======== DATA SHOWN ========

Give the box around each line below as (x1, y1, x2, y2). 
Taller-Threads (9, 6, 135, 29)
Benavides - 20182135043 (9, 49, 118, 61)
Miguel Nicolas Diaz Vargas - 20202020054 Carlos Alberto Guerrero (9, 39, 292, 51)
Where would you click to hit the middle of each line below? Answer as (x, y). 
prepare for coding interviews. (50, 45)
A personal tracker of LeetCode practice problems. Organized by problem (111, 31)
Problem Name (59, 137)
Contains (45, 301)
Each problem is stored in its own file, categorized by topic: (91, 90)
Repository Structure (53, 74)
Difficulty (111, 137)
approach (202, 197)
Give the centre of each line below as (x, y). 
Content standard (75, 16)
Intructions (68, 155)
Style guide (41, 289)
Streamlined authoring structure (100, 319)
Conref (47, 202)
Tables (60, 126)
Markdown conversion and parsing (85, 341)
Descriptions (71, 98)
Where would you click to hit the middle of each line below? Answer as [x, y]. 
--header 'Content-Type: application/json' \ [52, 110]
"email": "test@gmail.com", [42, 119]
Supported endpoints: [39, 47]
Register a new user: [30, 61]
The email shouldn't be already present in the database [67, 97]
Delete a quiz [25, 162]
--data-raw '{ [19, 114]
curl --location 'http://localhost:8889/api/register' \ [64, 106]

========
======== DATA SHOWN ========

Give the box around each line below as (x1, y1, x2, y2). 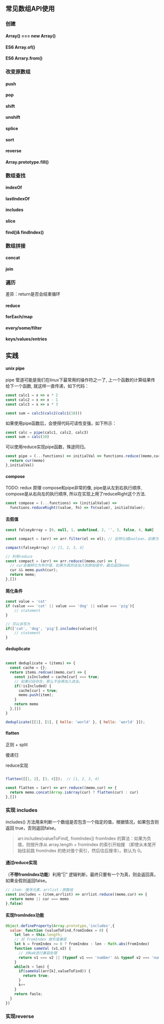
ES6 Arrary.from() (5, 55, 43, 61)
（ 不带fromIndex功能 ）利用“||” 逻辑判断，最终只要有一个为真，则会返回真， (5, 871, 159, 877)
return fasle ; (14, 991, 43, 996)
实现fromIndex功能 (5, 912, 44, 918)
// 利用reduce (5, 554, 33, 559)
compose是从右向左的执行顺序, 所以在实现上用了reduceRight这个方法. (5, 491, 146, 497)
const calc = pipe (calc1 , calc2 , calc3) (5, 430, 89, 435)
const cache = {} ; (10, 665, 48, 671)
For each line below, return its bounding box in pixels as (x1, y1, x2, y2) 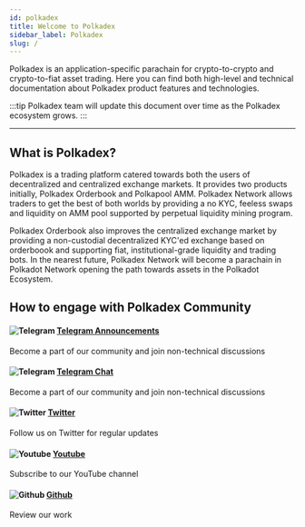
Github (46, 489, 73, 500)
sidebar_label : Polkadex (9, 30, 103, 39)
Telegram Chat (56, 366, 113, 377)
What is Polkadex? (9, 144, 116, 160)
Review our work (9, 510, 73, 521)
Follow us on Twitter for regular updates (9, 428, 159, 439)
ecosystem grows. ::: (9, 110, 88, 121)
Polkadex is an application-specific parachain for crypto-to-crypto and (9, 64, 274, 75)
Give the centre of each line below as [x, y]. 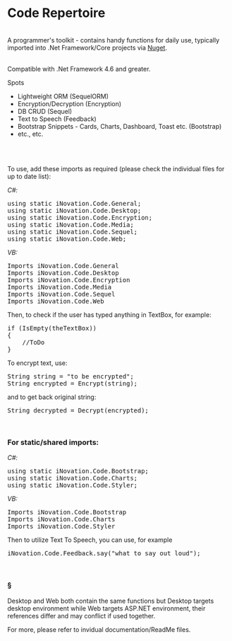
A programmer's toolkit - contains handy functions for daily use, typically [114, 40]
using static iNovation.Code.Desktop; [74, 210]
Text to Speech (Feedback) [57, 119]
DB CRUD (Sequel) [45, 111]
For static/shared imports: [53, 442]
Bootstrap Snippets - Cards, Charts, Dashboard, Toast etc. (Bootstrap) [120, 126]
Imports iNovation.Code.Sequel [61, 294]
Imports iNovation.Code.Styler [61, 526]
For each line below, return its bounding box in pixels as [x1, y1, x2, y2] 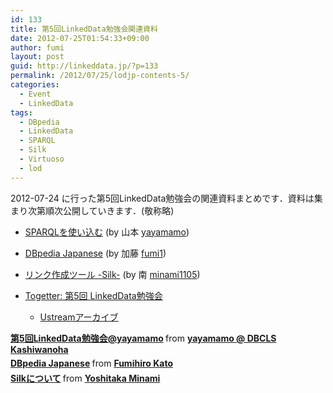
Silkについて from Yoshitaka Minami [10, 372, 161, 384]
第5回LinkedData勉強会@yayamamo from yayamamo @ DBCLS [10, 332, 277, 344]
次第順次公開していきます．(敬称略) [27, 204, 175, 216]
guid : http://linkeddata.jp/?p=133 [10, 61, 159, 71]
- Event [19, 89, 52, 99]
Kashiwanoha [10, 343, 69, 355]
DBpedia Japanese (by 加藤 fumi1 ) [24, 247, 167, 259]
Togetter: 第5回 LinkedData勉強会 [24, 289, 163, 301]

========
======== DATA SHOWN ========

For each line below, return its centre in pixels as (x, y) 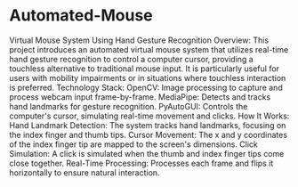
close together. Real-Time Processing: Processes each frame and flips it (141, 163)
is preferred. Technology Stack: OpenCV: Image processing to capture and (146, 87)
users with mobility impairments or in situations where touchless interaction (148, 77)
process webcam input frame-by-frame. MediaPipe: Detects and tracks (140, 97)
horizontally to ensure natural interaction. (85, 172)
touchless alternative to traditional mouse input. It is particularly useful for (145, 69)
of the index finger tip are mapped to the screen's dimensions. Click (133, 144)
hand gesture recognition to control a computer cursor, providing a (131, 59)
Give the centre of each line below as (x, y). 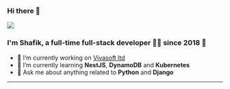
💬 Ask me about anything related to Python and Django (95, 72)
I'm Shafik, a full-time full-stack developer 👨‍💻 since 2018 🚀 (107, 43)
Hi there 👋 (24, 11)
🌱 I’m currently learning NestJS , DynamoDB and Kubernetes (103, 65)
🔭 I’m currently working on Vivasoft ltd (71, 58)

========

ASSIGNMENT >>
Return every line in the records that includes the string "input".

RESULT OF THE EXERCISE >>
process webcam input frame-by-frame. MediaPipe: Detects and tracks (140, 97)
touchless alternative to traditional mouse input. It is particularly useful for (145, 69)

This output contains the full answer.